NEW YORK — American Airlines and US Airways announced a long-expected merger Thursday that would create the largest U.S. airline, giving them more weight in an industry that has steadily consolidated in recent years.
The marriage would establish a huge carrier with more than 1,500 aircraft, able to compete head to head with rivals United Airlines and Delta Air Lines.
It would also help lift American parent AMR Corp. from bankruptcy reorganization, where it has been since November 2011.
Following American's emergence from bankruptcy and the execution of the deal, US Airways will hold approximately 28% of the company, with American interests holding the rest, and the fleet will fly under the name American Airlines.
In a statement the companies valued the deal at $11 billion in "implied equity value" and predicted it would result in combined synergies of more than $1 billion.
Company officials characterized the deal as a winner for consumers by establishing a third U.S. airline giant to compete with Delta and United. They expect to complete the merger in the third quarter.
But Standard & Poor's raised doubts about how much greater competitiveness the combined company will have, and meanwhile a leading Washington think tank quickly condemned the merger as a bad deal for consumers.
"The combined airline will have the scale, breadth and capabilities to compete more effectively and profitably in the global marketplace," said US Airways chief executive Doug Parker. "Our combined network will provide a significantly more attractive offering to customers."
The combined airline will offer more than 6,700 daily flights to 336 destinations in 56 countries, according to the companies.
It would assemble fleet of 1,511 mainline and regional aircraft.
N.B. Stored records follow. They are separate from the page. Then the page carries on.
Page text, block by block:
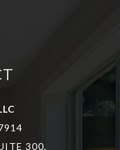
300,
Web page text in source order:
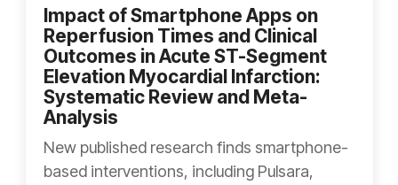
Impact of Smartphone Apps on
Reperfusion Times and Clinical
Outcomes in Acute ST-Segment
Elevation Myocardial Infarction:
Systematic Review and Meta-
Analysis
New published research finds smartphone-
based interventions, including Pulsara,
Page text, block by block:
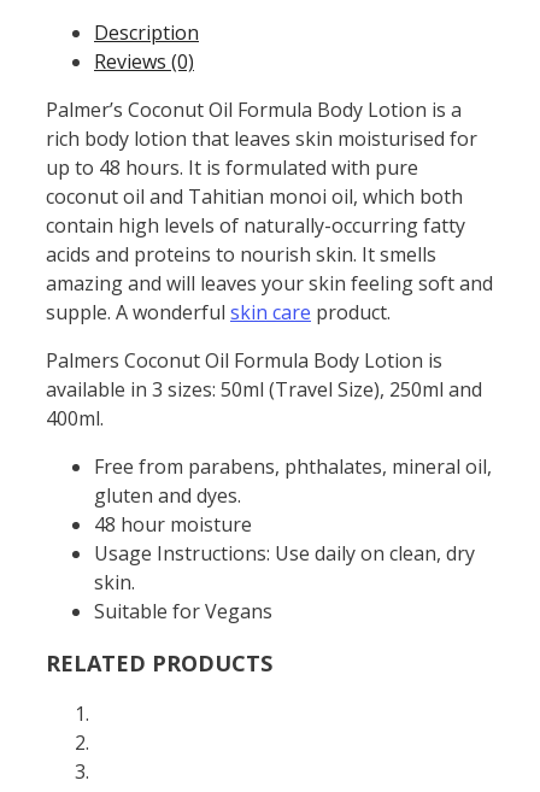
Description
Reviews (0)
Palmer’s Coconut Oil Formula Body Lotion is a
rich body lotion that leaves skin moisturised for
up to 48 hours. It is formulated with pure
coconut oil and Tahitian monoi oil, which both
contain high levels of naturally-occurring fatty
acids and proteins to nourish skin. It smells
amazing and will leaves your skin feeling soft and
supple. A wonderful skin care product.
Palmers Coconut Oil Formula Body Lotion is
available in 3 sizes: 50ml (Travel Size), 250ml and
400ml.
Free from parabens, phthalates, mineral oil,
gluten and dyes.
48 hour moisture
Usage Instructions: Use daily on clean, dry
skin.
Suitable for Vegans
RELATED PRODUCTS

Combined revenues of $38.7 billion in 2012 would put them slightly ahead of United and Delta.
Company executives said that "there’ll be some opportunities for rationalization" of management and headquarters staff.
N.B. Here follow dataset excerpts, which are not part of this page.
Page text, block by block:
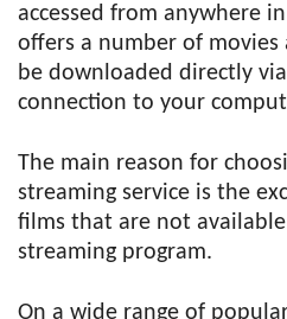
accessed from anywhere
offers a number of movies
be downloaded directly
connection to your
The main reason for
streaming service is the
films that are not
streaming program.
On a wide range of
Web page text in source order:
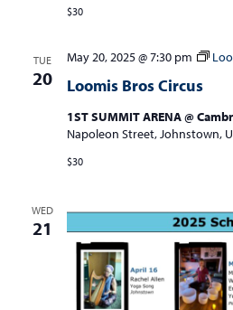
$30
TUE
20 Loomis Bros Circus
May 20, 2025 @ 7:30 pm
1ST SUMMIT ARENA @
Napoleon Street, Johnstown,
$30
WED
21
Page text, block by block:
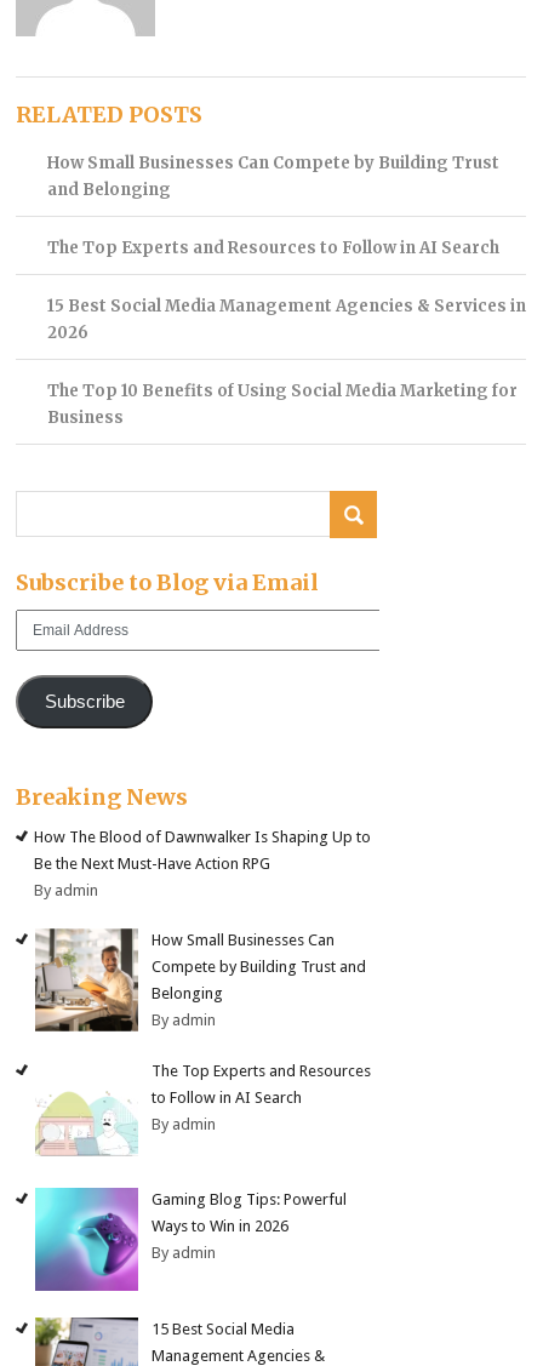
RELATED POSTS
How Small Businesses Can Compete by Building Trust
and Belonging
The Top Experts and Resources to Follow in AI Search
15 Best Social Media Management Agencies & Services in
2026
The Top 10 Benefits of Using Social Media Marketing for
Business
Subscribe to Blog via Email
Email
Subscribe
Breaking News
How The Blood of Dawnwalker Is Shaping Up to
Be the Next Must-Have Action RPG
By admin
How Small Businesses Can
Compete by Building Trust and
Belonging
By admin
The Top Experts and Resources
to Follow in AI Search
By admin
Gaming Blog Tips: Powerful
Ways to Win in 2026
By admin
15 Best Social Media
Management Agencies &

But executives said the biggest savings came from combining routes and organizing planes efficiently so that the largest planes go to the busiest routes.
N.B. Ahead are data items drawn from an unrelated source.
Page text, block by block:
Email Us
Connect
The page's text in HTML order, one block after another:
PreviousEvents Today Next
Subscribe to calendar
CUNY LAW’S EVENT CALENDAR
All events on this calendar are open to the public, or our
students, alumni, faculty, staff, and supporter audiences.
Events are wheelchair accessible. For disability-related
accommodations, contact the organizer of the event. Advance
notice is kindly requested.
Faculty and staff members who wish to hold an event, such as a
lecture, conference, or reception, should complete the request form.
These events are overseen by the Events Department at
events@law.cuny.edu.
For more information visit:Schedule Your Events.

They also touted the combined company's capacity to win back valuable corporate riders who were lured away by other airlines.
The companies also said the deal would strengthen the combined company's competitive presence in the U.S. Northeast, the western part of the U.S. and Latin America.
Some observers have said the deal still leaves American with a relatively weak position in Europe and Asia compared with competitors.
The deal follows a spate of earlier U.S. airline mergers that have reshaped the sector and improved profitability.
S&P cited "potential revenue synergies" from the deal, but said it believes the route network created by the merger is "not as strong" as those created by recent mergers executed by United and Delta.
Also, S&P warned there will "be likely higher labor costs from signing new contracts with unions to facilitate merging the airlines."
The New American Foundation, a Washington think tank, said airline mergers frequently ill-serve medium-sized cities like St. Louis and Pittsburgh as airlines orient around major domestic and international routes.
"Previous big mergers resulted in higher fares and less service, and unfairly affected some regions of the nation more than others. It is troubling that an essential national service is now governed only by a handful of airline executives, who see themselves as accountable only to shareholders," the foundation said.
Antitrust regulators and a U.S. bankruptcy court must first give their approval before the merger can go forward, as American has been under bankruptcy protection since November 2011.
The idea of an American-US Airways tie-up has been floated since American's bankruptcy filing.
Under the transaction, US Airways chief executive Parker will become CEO of the newly formed company, while American chief executive Tom Horton will serve as chairman of the board through the middle of 2014 before stepping down, sources familiar with the matter said.
"This looks like the end of a surprisingly successful round of US industry restructuring," said Richard Aboulafia, an analyst with the Teal Group Corp.
Projections for 2013 show that the U.S. airline industry in terms of absolute profit would be the healthiest worldwide, said John Thomas, airlines specialist at LEK Consulting.
Parker told CNBC that after the recent wave of mergers, "we're pretty much done" with consolidation.
American has continued to operate under court supervision even as it sought to slash costs by renegotiating wage and benefit deals with its unions.
The two carriers said the merger enjoys the support of several leading unions from the two companies, including pilots associations and representatives of flight attendants.